--- Your instructions ---
Retype each entry exactly. Skip any pictures.

[Entries taken from a collection]

=== Section Start ===

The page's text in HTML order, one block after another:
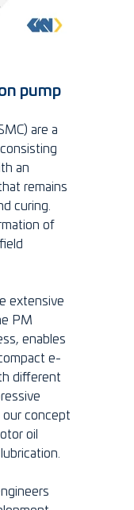
pump
are a
an
remains
curing.
of
extensive
PM
enables
e-
different
our concept
oil
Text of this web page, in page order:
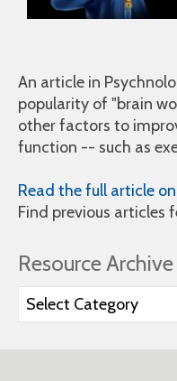
An article in
popularity of "brain
other factors to
function -- such as
Read the full article
Find previous articles
Resource Archive
Resource
Archive
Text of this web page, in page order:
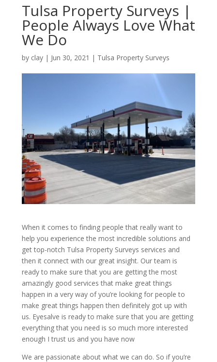
Tulsa Property Surveys |
People Always Love What
We Do
by clay| Jun 30, 2021 | Tulsa Property Surveys
When it comes to finding people that really want to
help you experience the most incredible solutions and
get top-notch Tulsa Property Surveys services and
then it connect with our great insight. Our team is
ready to make sure that you are getting the most
amazingly good services that make great things
happen in a very way of you’re looking for people to
make great things happen then definitely got up with
us. Eyesalve is ready to make sure that you are getting
everything that you need is so much more interested
enough I trust us and you have now
We are passionate about what we can do. So if you’re
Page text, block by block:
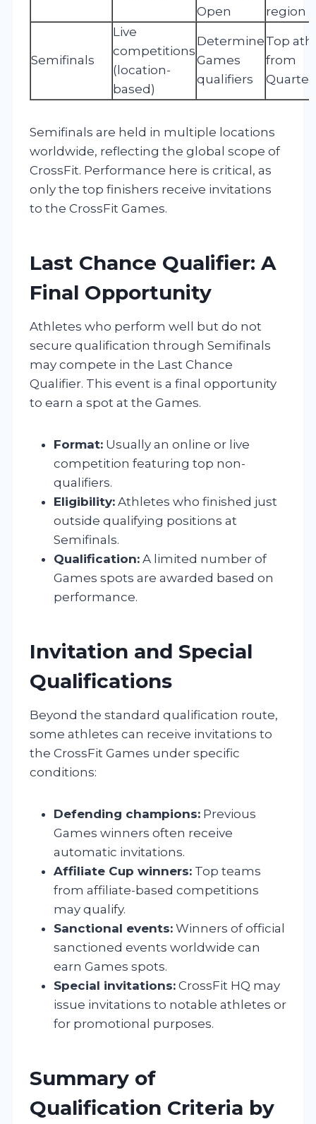
Open
region
Semifinals
Live
competitions
(location-
based)
Determine
Games
qualifiers
Top
from
Semifinals are held in multiple locations
worldwide, reflecting the global scope of
CrossFit. Performance here is critical, as
only the top finishers receive invitations
to the CrossFit Games.
Last Chance Qualifier: A
Final Opportunity
Athletes who perform well but do not
secure qualification through Semifinals
may compete in the Last Chance
Qualifier. This event is a final opportunity
to earn a spot at the Games.
Format: Usually an online or live
competition featuring top non-
qualifiers.
Eligibility: Athletes who finished just
outside qualifying positions at
Semifinals.
Qualification: A limited number of
Games spots are awarded based on
performance.
Invitation and Special
Qualifications
Beyond the standard qualification route,
some athletes can receive invitations to
the CrossFit Games under specific
conditions:
Defending champions: Previous
Games winners often receive
automatic invitations.
Affiliate Cup winners: Top teams
from affiliate-based competitions
may qualify.
Sanctional events: Winners of official
sanctioned events worldwide can
earn Games spots.
Special invitations: CrossFit HQ may
issue invitations to notable athletes or
for promotional purposes.
Summary of
Qualification Criteria by
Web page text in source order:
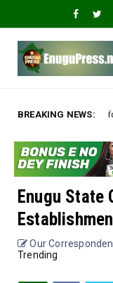
BREAKING NEWS:
Realtors with
Enugu State
Our
Trending
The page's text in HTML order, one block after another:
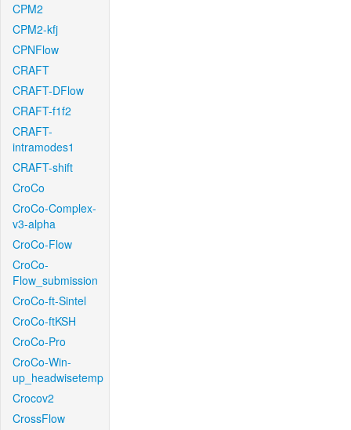
CPM2
CPM2-kfj
CPNFlow
CRAFT
CRAFT-DFlow
CRAFT-f1f2
CRAFT-
intramodes1
CRAFT-shift
CroCo
CroCo-Complex-
v3-alpha
CroCo-Flow
CroCo-
Flow_submission
CroCo-ft-Sintel
CroCo-ftKSH
CroCo-Pro
CroCo-Win-
up_headwisetemp
Crocov2
CrossFlow

=== Section End ===

--- Exercise output ---
The page's text in HTML order, one block after another:
pump
are a
an
remains
curing.
of
extensive
PM
enables
e-
different
our concept
oil
Text of this web page, in page order:
An article in
popularity of "brain
other factors to
function -- such as
Read the full article
Find previous articles
Resource Archive
Resource
Archive
Text of this web page, in page order:
Tulsa Property Surveys |
People Always Love What
We Do
by clay| Jun 30, 2021 | Tulsa Property Surveys
When it comes to finding people that really want to
help you experience the most incredible solutions and
get top-notch Tulsa Property Surveys services and
then it connect with our great insight. Our team is
ready to make sure that you are getting the most
amazingly good services that make great things
happen in a very way of you’re looking for people to
make great things happen then definitely got up with
us. Eyesalve is ready to make sure that you are getting
everything that you need is so much more interested
enough I trust us and you have now
We are passionate about what we can do. So if you’re
Page text, block by block:
Open
region
Semifinals
Live
competitions
(location-
based)
Determine
Games
qualifiers
Top
from
Semifinals are held in multiple locations
worldwide, reflecting the global scope of
CrossFit. Performance here is critical, as
only the top finishers receive invitations
to the CrossFit Games.
Last Chance Qualifier: A
Final Opportunity
Athletes who perform well but do not
secure qualification through Semifinals
may compete in the Last Chance
Qualifier. This event is a final opportunity
to earn a spot at the Games.
Format: Usually an online or live
competition featuring top non-
qualifiers.
Eligibility: Athletes who finished just
outside qualifying positions at
Semifinals.
Qualification: A limited number of
Games spots are awarded based on
performance.
Invitation and Special
Qualifications
Beyond the standard qualification route,
some athletes can receive invitations to
the CrossFit Games under specific
conditions:
Defending champions: Previous
Games winners often receive
automatic invitations.
Affiliate Cup winners: Top teams
from affiliate-based competitions
may qualify.
Sanctional events: Winners of official
sanctioned events worldwide can
earn Games spots.
Special invitations: CrossFit HQ may
issue invitations to notable athletes or
for promotional purposes.
Summary of
Qualification Criteria by
Web page text in source order:
BREAKING NEWS:
Realtors with
Enugu State
Our
Trending
The page's text in HTML order, one block after another:
CPM2
CPM2-kfj
CPNFlow
CRAFT
CRAFT-DFlow
CRAFT-f1f2
CRAFT-
intramodes1
CRAFT-shift
CroCo
CroCo-Complex-
v3-alpha
CroCo-Flow
CroCo-
Flow_submission
CroCo-ft-Sintel
CroCo-ftKSH
CroCo-Pro
CroCo-Win-
up_headwisetemp
Crocov2
CrossFlow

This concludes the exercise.